Las advertencias de Jesús en el evangelio de hoy no son una clase de astrofísica: lo son de teología. ¿Qué fue lo primero creado? El sol, la luna, las estrellas… por ahí empieza el Génesis, el principio… pues cuando todo llegue a su fin, hasta lo primero, que parece lo más duradero y estable, lo que parece llevar más tiempo, desaparecerá. ¿Qué me parece a mí que es lo más duradero? ¿Lo estable para mí son mis amigos, mi cuenta en el banco, mis biorritmos? ¿De verdad que la estabilidad a mi vida se la da que las cosas salgan como yo considero que deben salir?
Esto no es nada teórico, es muy práctico: yo quiero saber qué cosas de mi vida son duraderas, cuáles merecen la pena, por cuales me tengo que esforzar y por cuales no… Es la luz de Cristo la que me dice qué brillo real tienen las cosas, lejos de las apariencias.

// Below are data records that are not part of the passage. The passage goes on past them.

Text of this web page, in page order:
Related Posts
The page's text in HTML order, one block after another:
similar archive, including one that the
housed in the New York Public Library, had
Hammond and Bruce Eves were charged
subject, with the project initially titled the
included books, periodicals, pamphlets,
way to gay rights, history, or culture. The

Escuchamos este evangelio al final del año litúrgico, y es una gran catequesis así: cuando todo se acabe, cuando todo pase, algo no pasará: la luz de Cristo. Ojalá rezáramos cada noche con este salmo 15, “tengo siempre presente al Señor”, siempre, con firmeza, como lo duradero. Porque el verdadero peligro no es lo que se va de súbito de nuestra vida, un familiar que hemos perdido inesperadamente, una decepción que nos remueve por dentro, un objetivo no conseguido… lo que es verdaderamente peligroso es, en palabras del poeta, “cómo se viene la muerte, tan callando”, cuando nuestra conciencia se acomoda y gasta todos sus esfuerzos en justificar que lo que yo hago está bien, que los otros hacen mal.
En estos días hemos visto caer edificios, desaparecer calles, arrastradas por la violencia del caos de forma inaudita: los edificios pasarán, pero también lo harán el caos, el engaño y el mal. El mal y el caos pasarán, el que hacen otros, pero también el que haya en nosotros, llamados al amor.

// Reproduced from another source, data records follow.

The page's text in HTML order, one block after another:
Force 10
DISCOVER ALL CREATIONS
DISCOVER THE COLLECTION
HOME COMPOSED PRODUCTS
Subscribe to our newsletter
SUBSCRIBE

El Dios que nos ha amado hasta el extremo de amar, nos amará también hasta el extremo del tiempo, por eso el juicio va sobre lo que hemos amado bien y lo que no, lo hemos escuchado estos domingos atrás: “Amarás al Señor, tu Dios, sobre todas las cosas”. Un juicio en el que el amor de Dios prevalezca sobre todo es nuestra mayor esperanza, que el mundo no ama, y menos a Dios. El mundo quiere alargar esto indefinidamente, el cristiano quiere que venga el Señor con su luz. El contraste ha de ser claro desde nuestro pensamiento: el mundo busca estirar este chicle a nuestro gusto, cargando más y más injusticias, nosotros deseamos que el Señor vuelva y ponga fin a esto por una felicidad plena. Decían los primeros cristianos: “¡Que venga la gracia y pase este mundo!”
¿Vigilamos o nos dejamos llevar? ¿en qué veníamos pensando hoy cuando veníamos a misa? ¿algo duradero o algo vano? ¿qué nos vamos a ir pensando hoy cuando nos marchemos? Pidamos al Señor que, en medio de un mundo que gusta de lo fugaz, nosotros seamos sabios eligiendo a Cristo.